A casi noventa años de que Jean Cocteau le diera un rol protagónico al teléfono en La voz humana, el danés Gustav Moller le da una vuelta de tuerca policial a la idea y se la apropia para crear un suspenso impensado. Porque La culpa, que también podría ser una obra de teatro, transcurre en dos ambientes de una aséptica central de llamadas de emergencia: lo único que vemos es a un policía atendiendo el teléfono, pero el contenido de los diálogos alcanza para ponernos los nervios de punta.
Algo así, pero a bordo de un auto, ensayó Steven Knight en la también angustiante Locke (2013). El mérito de Moller está en la eficacia de la realización: este atrapante relato nos hace viajar con la imaginación por Copenhague, siguiendo los pasos de una mujer que denuncia haber sido secuestrada por su marido. El hombre se la está llevando por la fuerza rumbo a un destino desconocido, presumiblemente fatal.
Si la irrupción de los celulares había sido un problema antes que una solución para los guionistas (¿cuántas películas transcurren a finales de los ’90 o principios del 2000 sólo para evitar que el whatsapp, las redes sociales y demás yerbas estropeen la historia?), Moller -también coautor del guión- pone a la tecnología de su lado y explota todo su potencial para agregarle angustia a su opera prima, que estuvo entre las películas extranjeras prenominadas a los Oscar y tendrá una remake hollywoodense.

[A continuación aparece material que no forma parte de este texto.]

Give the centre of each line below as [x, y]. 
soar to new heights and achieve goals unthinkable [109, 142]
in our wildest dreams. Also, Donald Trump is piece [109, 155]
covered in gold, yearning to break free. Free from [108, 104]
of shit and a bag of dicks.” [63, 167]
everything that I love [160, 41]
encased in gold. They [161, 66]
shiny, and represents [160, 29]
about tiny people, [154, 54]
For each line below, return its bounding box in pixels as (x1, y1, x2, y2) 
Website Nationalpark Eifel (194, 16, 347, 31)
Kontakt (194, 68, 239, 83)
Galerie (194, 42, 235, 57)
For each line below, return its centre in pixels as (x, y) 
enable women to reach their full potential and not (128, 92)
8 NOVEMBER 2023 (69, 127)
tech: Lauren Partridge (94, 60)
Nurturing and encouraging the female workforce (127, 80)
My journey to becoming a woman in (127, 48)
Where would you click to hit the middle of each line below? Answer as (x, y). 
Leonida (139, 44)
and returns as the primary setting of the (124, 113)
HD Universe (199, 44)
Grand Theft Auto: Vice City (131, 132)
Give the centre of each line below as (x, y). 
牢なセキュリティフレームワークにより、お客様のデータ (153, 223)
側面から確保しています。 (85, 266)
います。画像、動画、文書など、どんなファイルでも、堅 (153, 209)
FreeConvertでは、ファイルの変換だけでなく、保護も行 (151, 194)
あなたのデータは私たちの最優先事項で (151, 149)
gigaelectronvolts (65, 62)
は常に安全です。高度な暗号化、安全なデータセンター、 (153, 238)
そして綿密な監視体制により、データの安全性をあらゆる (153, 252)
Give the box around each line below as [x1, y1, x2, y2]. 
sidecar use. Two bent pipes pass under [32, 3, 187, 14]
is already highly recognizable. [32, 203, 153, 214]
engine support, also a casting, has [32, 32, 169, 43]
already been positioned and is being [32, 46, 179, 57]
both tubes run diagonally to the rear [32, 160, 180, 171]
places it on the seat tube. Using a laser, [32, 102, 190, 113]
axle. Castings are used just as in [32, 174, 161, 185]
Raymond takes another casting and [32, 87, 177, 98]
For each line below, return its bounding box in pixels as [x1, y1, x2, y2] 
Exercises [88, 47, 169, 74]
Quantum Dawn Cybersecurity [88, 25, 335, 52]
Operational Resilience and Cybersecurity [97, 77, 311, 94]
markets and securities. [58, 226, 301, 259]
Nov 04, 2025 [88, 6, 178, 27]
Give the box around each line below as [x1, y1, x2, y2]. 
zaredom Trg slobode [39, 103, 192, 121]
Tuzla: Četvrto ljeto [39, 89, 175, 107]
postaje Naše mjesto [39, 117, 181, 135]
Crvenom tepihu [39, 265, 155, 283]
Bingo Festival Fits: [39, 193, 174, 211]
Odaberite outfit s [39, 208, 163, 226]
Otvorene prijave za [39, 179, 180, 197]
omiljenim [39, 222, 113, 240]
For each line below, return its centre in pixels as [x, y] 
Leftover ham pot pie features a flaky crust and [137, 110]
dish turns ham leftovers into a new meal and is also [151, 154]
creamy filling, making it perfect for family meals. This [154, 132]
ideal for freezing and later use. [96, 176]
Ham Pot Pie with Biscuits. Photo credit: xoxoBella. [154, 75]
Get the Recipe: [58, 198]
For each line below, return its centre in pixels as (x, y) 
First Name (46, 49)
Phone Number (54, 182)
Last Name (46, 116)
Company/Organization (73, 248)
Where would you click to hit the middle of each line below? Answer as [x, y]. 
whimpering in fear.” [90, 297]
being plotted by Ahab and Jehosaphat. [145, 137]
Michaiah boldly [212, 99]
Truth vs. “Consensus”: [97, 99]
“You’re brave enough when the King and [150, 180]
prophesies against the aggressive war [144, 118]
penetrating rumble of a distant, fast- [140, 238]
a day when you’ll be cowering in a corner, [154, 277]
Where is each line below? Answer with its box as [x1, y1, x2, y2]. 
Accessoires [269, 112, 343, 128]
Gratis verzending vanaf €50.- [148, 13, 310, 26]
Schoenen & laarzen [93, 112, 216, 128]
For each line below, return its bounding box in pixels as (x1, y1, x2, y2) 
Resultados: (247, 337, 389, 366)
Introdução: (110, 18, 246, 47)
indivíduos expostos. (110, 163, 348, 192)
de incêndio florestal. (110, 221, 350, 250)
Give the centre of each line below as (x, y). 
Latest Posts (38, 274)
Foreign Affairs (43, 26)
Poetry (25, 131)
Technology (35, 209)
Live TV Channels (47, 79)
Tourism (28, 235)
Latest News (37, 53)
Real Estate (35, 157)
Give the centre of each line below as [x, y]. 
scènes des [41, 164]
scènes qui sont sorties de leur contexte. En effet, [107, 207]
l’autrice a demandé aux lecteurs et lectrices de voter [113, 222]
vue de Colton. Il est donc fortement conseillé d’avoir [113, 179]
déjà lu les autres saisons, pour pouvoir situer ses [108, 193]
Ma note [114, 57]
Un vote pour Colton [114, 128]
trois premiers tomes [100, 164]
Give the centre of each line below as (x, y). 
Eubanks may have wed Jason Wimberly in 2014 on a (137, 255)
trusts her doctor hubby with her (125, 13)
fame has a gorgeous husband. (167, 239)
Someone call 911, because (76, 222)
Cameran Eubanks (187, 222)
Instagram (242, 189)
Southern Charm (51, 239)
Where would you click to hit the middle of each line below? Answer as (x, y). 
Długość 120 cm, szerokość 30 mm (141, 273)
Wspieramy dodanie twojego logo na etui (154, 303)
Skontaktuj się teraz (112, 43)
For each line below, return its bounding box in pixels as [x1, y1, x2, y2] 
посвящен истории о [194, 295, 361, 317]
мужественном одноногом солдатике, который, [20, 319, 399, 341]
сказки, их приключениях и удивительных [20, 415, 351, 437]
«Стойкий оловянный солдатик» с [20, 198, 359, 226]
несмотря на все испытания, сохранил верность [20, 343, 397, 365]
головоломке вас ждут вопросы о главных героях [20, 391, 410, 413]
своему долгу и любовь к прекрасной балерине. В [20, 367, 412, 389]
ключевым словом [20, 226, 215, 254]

Es notable el contraste entre la neutralidad de la oficina en la que se encuentra el policía -buen trabajo de Jakob Cedergren- y la intensidad de lo que ocurre en las calles. Los prejuicios, la empatía, la moralidad -hay una subtrama que quizá sea un tanto forzada- se ponen en juego sin que este oficial se levante de su silla. Y los espectadores tampoco.